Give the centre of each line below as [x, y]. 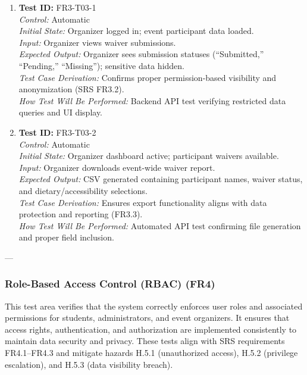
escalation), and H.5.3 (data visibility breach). [89, 364]
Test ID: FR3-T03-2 [57, 132]
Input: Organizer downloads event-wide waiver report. [117, 167]
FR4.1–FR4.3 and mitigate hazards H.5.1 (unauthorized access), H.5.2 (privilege [151, 353]
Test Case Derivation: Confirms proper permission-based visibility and [148, 77]
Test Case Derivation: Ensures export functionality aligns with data [143, 202]
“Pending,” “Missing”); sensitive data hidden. [101, 65]
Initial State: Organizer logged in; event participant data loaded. [136, 31]
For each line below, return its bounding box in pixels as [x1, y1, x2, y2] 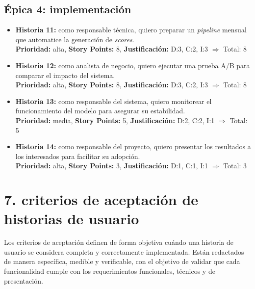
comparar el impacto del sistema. [15, 70, 115, 80]
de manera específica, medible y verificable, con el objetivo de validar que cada [4, 256, 240, 266]
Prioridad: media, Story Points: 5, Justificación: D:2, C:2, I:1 [15, 115, 215, 125]
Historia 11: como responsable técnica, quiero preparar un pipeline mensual [15, 25, 247, 35]
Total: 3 [223, 160, 247, 171]
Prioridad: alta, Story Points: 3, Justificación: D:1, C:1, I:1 [15, 160, 208, 171]
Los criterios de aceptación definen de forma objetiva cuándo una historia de [4, 237, 234, 247]
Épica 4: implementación [4, 1, 131, 17]
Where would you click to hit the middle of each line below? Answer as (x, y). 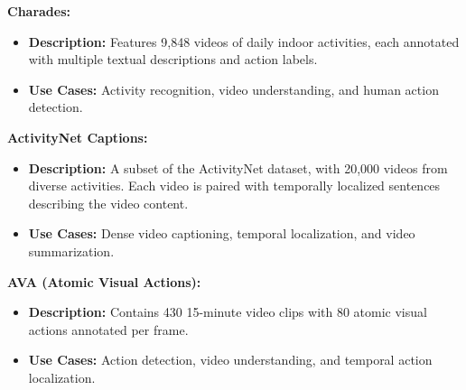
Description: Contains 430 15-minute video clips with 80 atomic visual (228, 312)
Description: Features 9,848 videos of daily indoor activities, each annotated (244, 41)
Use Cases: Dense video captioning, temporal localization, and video (222, 233)
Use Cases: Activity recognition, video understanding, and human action (233, 89)
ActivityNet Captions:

════

:: Exercise aim ::
No picture is to be printed. Output exactly the lines above from the line containing "Input: Organizer downloads" through the line containing "de manera específica, medible".

:: Solution to this problem ::
Input: Organizer downloads event-wide waiver report. [117, 167]
FR4.1–FR4.3 and mitigate hazards H.5.1 (unauthorized access), H.5.2 (privilege [151, 353]
Test Case Derivation: Confirms proper permission-based visibility and [148, 77]
Test Case Derivation: Ensures export functionality aligns with data [143, 202]
“Pending,” “Missing”); sensitive data hidden. [101, 65]
Initial State: Organizer logged in; event participant data loaded. [136, 31]
For each line below, return its bounding box in pixels as [x1, y1, x2, y2] 
comparar el impacto del sistema. [15, 70, 115, 80]
de manera específica, medible y verificable, con el objetivo de validar que cada [4, 256, 240, 266]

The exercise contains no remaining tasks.